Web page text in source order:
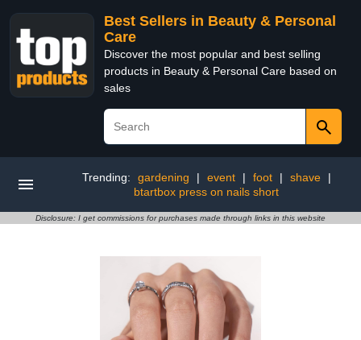
Best Sellers in Beauty & Personal
Care
Discover the most popular and best selling
products in Beauty & Personal Care based on
sales
Trending: gardening | event | foot | shave
|
btartbox press on nails short
Disclosure: I get commissions for purchases made through links in this website
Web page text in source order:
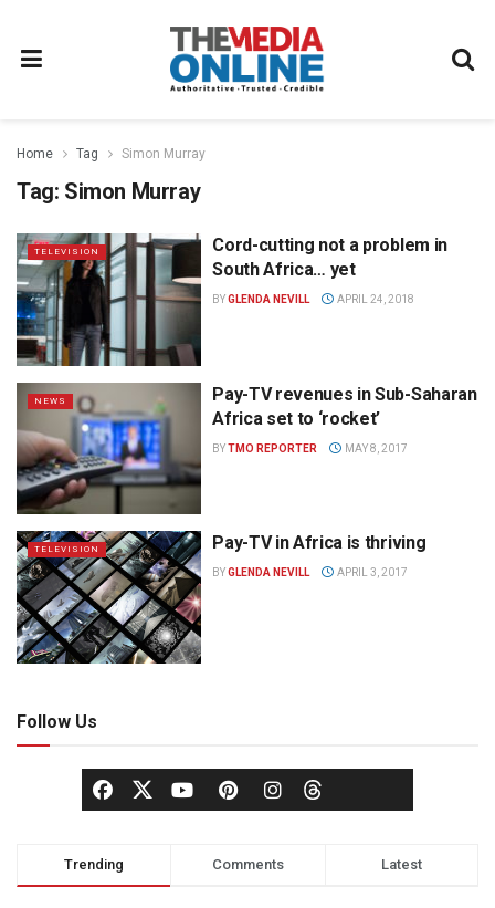
Home Tag Simon Murray
Tag: Simon Murray
TELEVISION
Cord-cutting not a problem in
South Africa… yet
BYGLENDA NEVILL APRIL 24, 2018
NEWS
Pay-TV revenues in Sub-Saharan
Africa set to ‘rocket’
BYTMO REPORTER MAY 8, 2017
TELEVISION Pay-TV in Africa is thriving
BYGLENDA NEVILL APRIL 3, 2017
Follow Us
Trending Comments Latest
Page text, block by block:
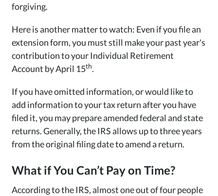
forgiving.
Here is another matter to watch: Even if you file an
extension form, you must still make your past year's
contribution to your Individual Retirement
Account by April 15th.
If you have omitted information, or would like to
add information to your tax return after you have
filed it, you may prepare amended federal and state
returns. Generally, the IRS allows up to three years
from the original filing date to amend a return.
What if You Can’t Pay on Time?
According to the IRS, almost one out of four people
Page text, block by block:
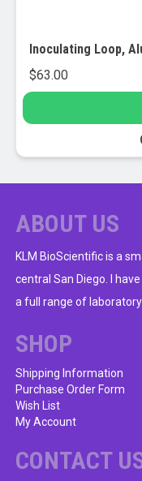
Inoculating Loop,
$63.00
ABOUT US
KLM BioScientific is a
central San Diego. I
a full range of
SHOP
Shipping Information
Purchase Order Form
Wish List
My Account
CONTACT
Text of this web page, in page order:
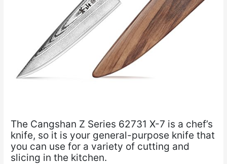
The Cangshan Z Series 62731 X-7 is a chef’s
knife, so it is your general-purpose knife that
you can use for a variety of cutting and
slicing in the kitchen.
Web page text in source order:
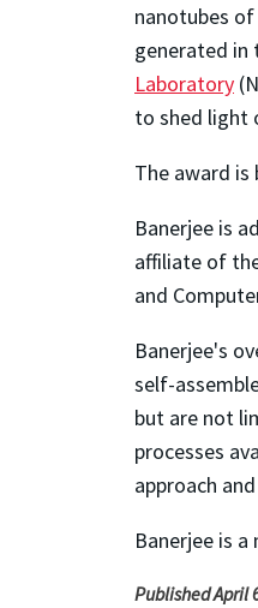
nanotubes
generated in
Laboratory
to shed light
The award
Banerjee is
affiliate of
and
Banerjee's
self-
but are not
processes
approach
Banerjee is
Published April
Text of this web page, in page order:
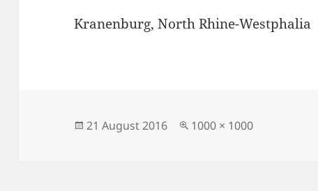
Kranenburg, North Rhine-Westphalia
Posted
21 August 2016
Full
1000 × 1000
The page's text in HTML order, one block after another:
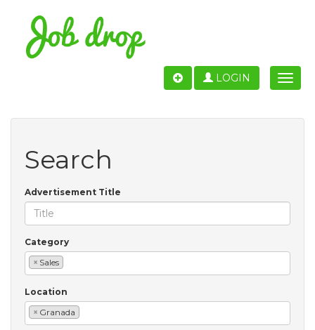
Toggle
LOGIN
Search
Advertisement Title
Category
× Sales
Location
× Granada
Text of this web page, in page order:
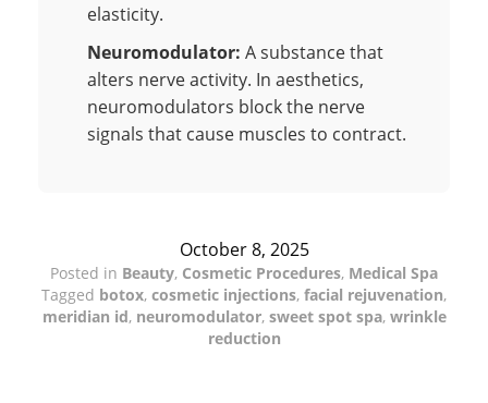
elasticity.
Neuromodulator: A substance that
alters nerve activity. In aesthetics,
neuromodulators block the nerve
signals that cause muscles to contract.
October 8, 2025
Posted in Beauty, Cosmetic Procedures, Medical Spa
Tagged botox, cosmetic injections, facial rejuvenation,
meridian id, neuromodulator, sweet spot spa, wrinkle
reduction
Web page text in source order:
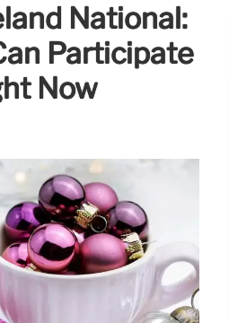
National:
Participate
Now
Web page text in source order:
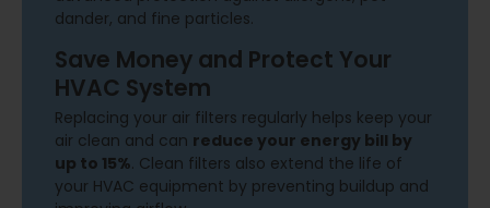
dander, and fine particles.
Save Money and Protect Your
HVAC System
Replacing your air filters regularly helps keep your
air clean and can reduce your energy bill by
up to 15%. Clean filters also extend the life of
your HVAC equipment by preventing buildup and
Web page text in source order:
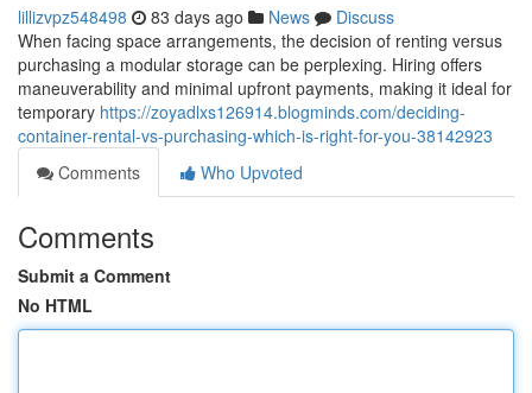
lillizvpz548498 83 days ago News
Discuss
When facing space arrangements, the decision of renting versus
purchasing a modular storage can be perplexing. Hiring offers
maneuverability and minimal upfront payments, making it ideal for
temporary https://zoyadlxs126914.blogminds.com/deciding-
container-rental-vs-purchasing-which-is-right-for-you-38142923
Comments
Who Upvoted
Comments
Submit a Comment
No HTML
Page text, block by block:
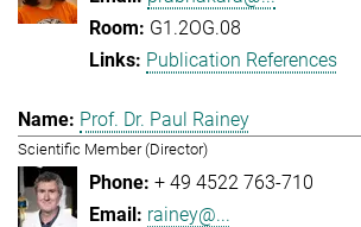
G1.2OG.08
Publication References
Prof. Dr. Paul Rainey
Scientific Member (Director)
+ 49 4522 763-710
rainey@...
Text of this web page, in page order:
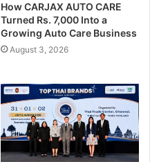
How CARJAX AUTO CARE
Turned Rs. 7,000 Into a
Growing Auto Care Business
August 3, 2026
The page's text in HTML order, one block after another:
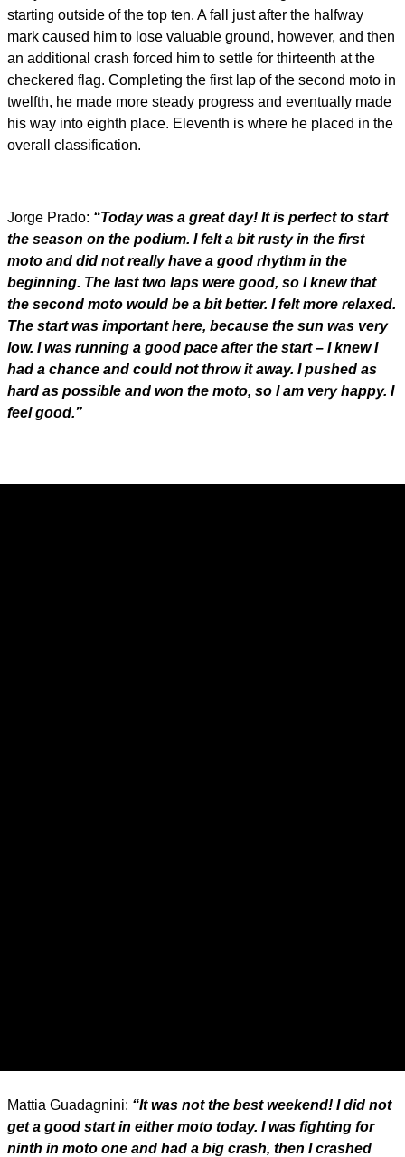
starting outside of the top ten. A fall just after the halfway
mark caused him to lose valuable ground, however, and then
an additional crash forced him to settle for thirteenth at the
checkered flag. Completing the first lap of the second moto in
twelfth, he made more steady progress and eventually made
his way into eighth place. Eleventh is where he placed in the
overall classification.
Jorge Prado: “Today was a great day! It is perfect to start
the season on the podium. I felt a bit rusty in the first
moto and did not really have a good rhythm in the
beginning. The last two laps were good, so I knew that
the second moto would be a bit better. I felt more relaxed.
The start was important here, because the sun was very
low. I was running a good pace after the start – I knew I
had a chance and could not throw it away. I pushed as
hard as possible and won the moto, so I am very happy. I
feel good.”
Mattia Guadagnini: “It was not the best weekend! I did not
get a good start in either moto today. I was fighting for
ninth in moto one and had a big crash, then I crashed
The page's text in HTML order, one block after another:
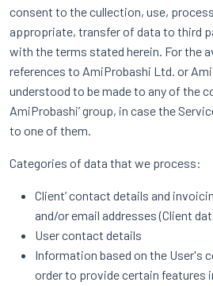
consent to the cullection, use,
appropriate, transfer of data to third
with the terms stated herein. For the
references to AmiProbashi Ltd. or
understood to be made to any of the
AmiProbashi’ group, in case the
to one of them.
Categories of data that we process:
Client’ contact details and
and/or email addresses (Client
User contact details
Information based on the User's
order to provide certain features
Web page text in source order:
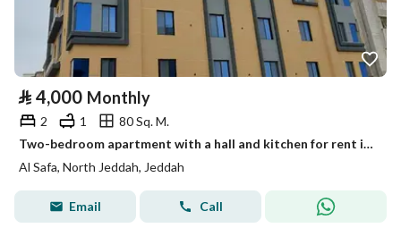
⃁ 4,000 Monthly
2 1
80 Sq. M.
Two-bedroom apartment with a hall and kitchen for rent in Al-Safa, Jeddah
Al Safa, North Jeddah, Jeddah
Email Call
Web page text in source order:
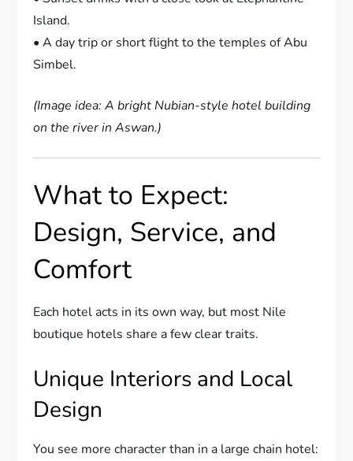
Island.
• A day trip or short flight to the temples of Abu
Simbel.
(Image idea: A bright Nubian-style hotel building
on the river in Aswan.)
What to Expect:
Design, Service, and
Comfort
Each hotel acts in its own way, but most Nile
boutique hotels share a few clear traits.
Unique Interiors and Local
Design
You see more character than in a large chain hotel:
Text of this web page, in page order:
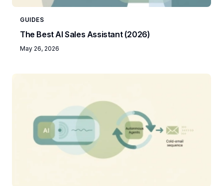
GUIDES
The Best AI Sales Assistant (2026)
May 26, 2026
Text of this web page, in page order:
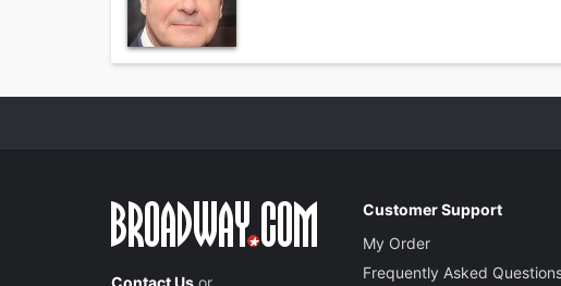
Contact Us or
Customer Support
My Order
Frequently Asked
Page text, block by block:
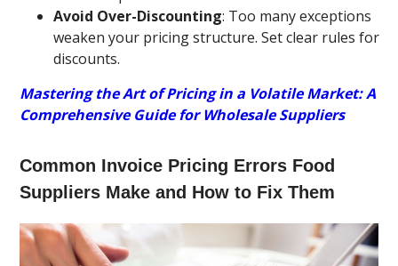
Avoid Over-Discounting: Too many exceptions
weaken your pricing structure. Set clear rules for
discounts.
Mastering the Art of Pricing in a Volatile Market: A
Comprehensive Guide for Wholesale Suppliers
Common Invoice Pricing Errors Food
Suppliers Make and How to Fix Them
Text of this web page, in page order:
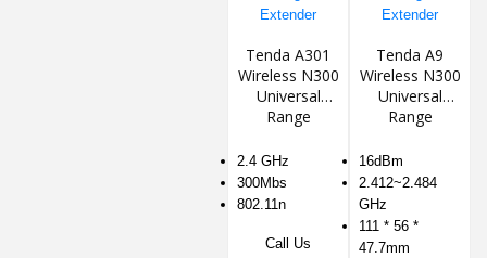
Tenda A301
Wireless N300
Universal
Range
2.4 GHz
300Mbs
802.11n
Call Us
Tenda A9
Wireless N300
Universal
Range
16dBm
2.412~2.484
GHz
111 * 56 *
47.7mm
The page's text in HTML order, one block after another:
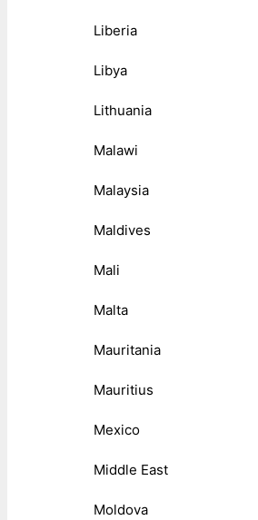
Liberia
Libya
Lithuania
Malawi
Malaysia
Maldives
Mali
Malta
Mauritania
Mauritius
Mexico
Middle East
Moldova
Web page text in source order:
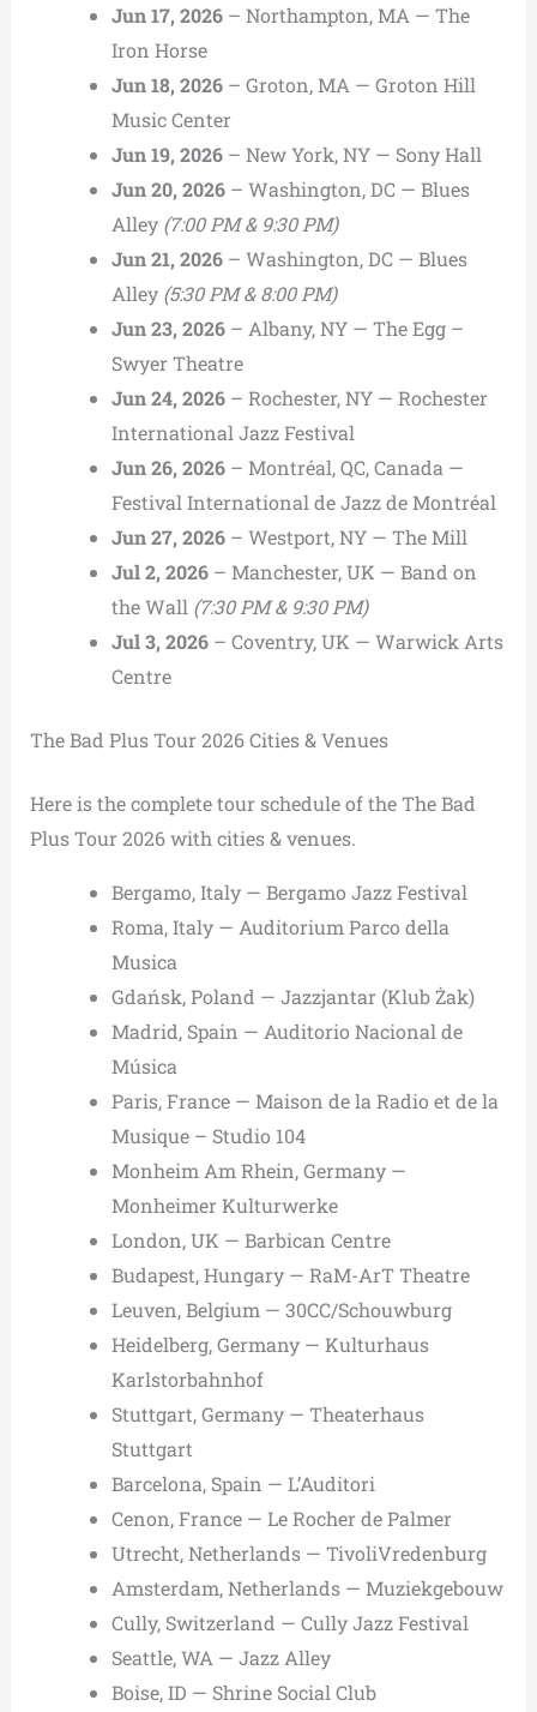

********

— Task goal —
With the images removed, write out all of the material above exactly.

— Answer —
Web page text in source order:
Best Sellers in Beauty & Personal
Care
Discover the most popular and best selling
products in Beauty & Personal Care based on
sales
Trending: gardening | event | foot | shave
|
btartbox press on nails short
Disclosure: I get commissions for purchases made through links in this website
Web page text in source order:
Home Tag Simon Murray
Tag: Simon Murray
TELEVISION
Cord-cutting not a problem in
South Africa… yet
BYGLENDA NEVILL APRIL 24, 2018
NEWS
Pay-TV revenues in Sub-Saharan
Africa set to ‘rocket’
BYTMO REPORTER MAY 8, 2017
TELEVISION Pay-TV in Africa is thriving
BYGLENDA NEVILL APRIL 3, 2017
Follow Us
Trending Comments Latest
Page text, block by block:
forgiving.
Here is another matter to watch: Even if you file an
extension form, you must still make your past year's
contribution to your Individual Retirement
Account by April 15th.
If you have omitted information, or would like to
add information to your tax return after you have
filed it, you may prepare amended federal and state
returns. Generally, the IRS allows up to three years
from the original filing date to amend a return.
What if You Can’t Pay on Time?
According to the IRS, almost one out of four people
Page text, block by block:
Inoculating Loop,
$63.00
ABOUT US
KLM BioScientific is a
central San Diego. I
a full range of
SHOP
Shipping Information
Purchase Order Form
Wish List
My Account
CONTACT
Text of this web page, in page order:
The Cangshan Z Series 62731 X-7 is a chef’s
knife, so it is your general-purpose knife that
you can use for a variety of cutting and
slicing in the kitchen.
Web page text in source order:
nanotubes
generated in
Laboratory
to shed light
The award
Banerjee is
affiliate of
and
Banerjee's
self-
but are not
processes
approach
Banerjee is
Published April
Text of this web page, in page order:
Kranenburg, North Rhine-Westphalia
Posted
21 August 2016
Full
1000 × 1000
The page's text in HTML order, one block after another:
Toggle
LOGIN
Search
Advertisement Title
Category
× Sales
Location
× Granada
Text of this web page, in page order:
elasticity.
Neuromodulator: A substance that
alters nerve activity. In aesthetics,
neuromodulators block the nerve
signals that cause muscles to contract.
October 8, 2025
Posted in Beauty, Cosmetic Procedures, Medical Spa
Tagged botox, cosmetic injections, facial rejuvenation,
meridian id, neuromodulator, sweet spot spa, wrinkle
reduction
Web page text in source order:
National:
Participate
Now
Web page text in source order:
dander, and fine particles.
Save Money and Protect Your
HVAC System
Replacing your air filters regularly helps keep your
air clean and can reduce your energy bill by
up to 15%. Clean filters also extend the life of
your HVAC equipment by preventing buildup and
Web page text in source order:
lillizvpz548498 83 days ago News
Discuss
When facing space arrangements, the decision of renting versus
purchasing a modular storage can be perplexing. Hiring offers
maneuverability and minimal upfront payments, making it ideal for
temporary https://zoyadlxs126914.blogminds.com/deciding-
container-rental-vs-purchasing-which-is-right-for-you-38142923
Comments
Who Upvoted
Comments
Submit a Comment
No HTML
Page text, block by block:
G1.2OG.08
Publication References
Prof. Dr. Paul Rainey
Scientific Member (Director)
+ 49 4522 763-710
rainey@...
Text of this web page, in page order:
How CARJAX AUTO CARE
Turned Rs. 7,000 Into a
Growing Auto Care Business
August 3, 2026
The page's text in HTML order, one block after another:
starting outside of the top ten. A fall just after the halfway
mark caused him to lose valuable ground, however, and then
an additional crash forced him to settle for thirteenth at the
checkered flag. Completing the first lap of the second moto in
twelfth, he made more steady progress and eventually made
his way into eighth place. Eleventh is where he placed in the
overall classification.
Jorge Prado: “Today was a great day! It is perfect to start
the season on the podium. I felt a bit rusty in the first
moto and did not really have a good rhythm in the
beginning. The last two laps were good, so I knew that
the second moto would be a bit better. I felt more relaxed.
The start was important here, because the sun was very
low. I was running a good pace after the start – I knew I
had a chance and could not throw it away. I pushed as
hard as possible and won the moto, so I am very happy. I
feel good.”
Mattia Guadagnini: “It was not the best weekend! I did not
get a good start in either moto today. I was fighting for
ninth in moto one and had a big crash, then I crashed
The page's text in HTML order, one block after another:
consent to the cullection, use,
appropriate, transfer of data to third
with the terms stated herein. For the
references to AmiProbashi Ltd. or
understood to be made to any of the
AmiProbashi’ group, in case the
to one of them.
Categories of data that we process:
Client’ contact details and
and/or email addresses (Client
User contact details
Information based on the User's
order to provide certain features
Web page text in source order:
⃁ 4,000 Monthly
2 1
80 Sq. M.
Two-bedroom apartment with a hall and kitchen for rent in Al-Safa, Jeddah
Al Safa, North Jeddah, Jeddah
Email Call
Web page text in source order:
Island.
• A day trip or short flight to the temples of Abu
Simbel.
(Image idea: A bright Nubian-style hotel building
on the river in Aswan.)
What to Expect:
Design, Service, and
Comfort
Each hotel acts in its own way, but most Nile
boutique hotels share a few clear traits.
Unique Interiors and Local
Design
You see more character than in a large chain hotel:
Text of this web page, in page order:
GUIDES
The Best AI Sales Assistant (2026)
May 26, 2026
Text of this web page, in page order:
Contact Us or
Customer Support
My Order
Frequently Asked
Page text, block by block:
Avoid Over-Discounting: Too many exceptions
weaken your pricing structure. Set clear rules for
discounts.
Mastering the Art of Pricing in a Volatile Market: A
Comprehensive Guide for Wholesale Suppliers
Common Invoice Pricing Errors Food
Suppliers Make and How to Fix Them
Text of this web page, in page order:
Tenda A301
Wireless N300
Universal
Range
2.4 GHz
300Mbs
802.11n
Call Us
Tenda A9
Wireless N300
Universal
Range
16dBm
2.412~2.484
GHz
111 * 56 *
47.7mm
The page's text in HTML order, one block after another:
Liberia
Libya
Lithuania
Malawi
Malaysia
Maldives
Mali
Malta
Mauritania
Mauritius
Mexico
Middle East
Moldova
Web page text in source order:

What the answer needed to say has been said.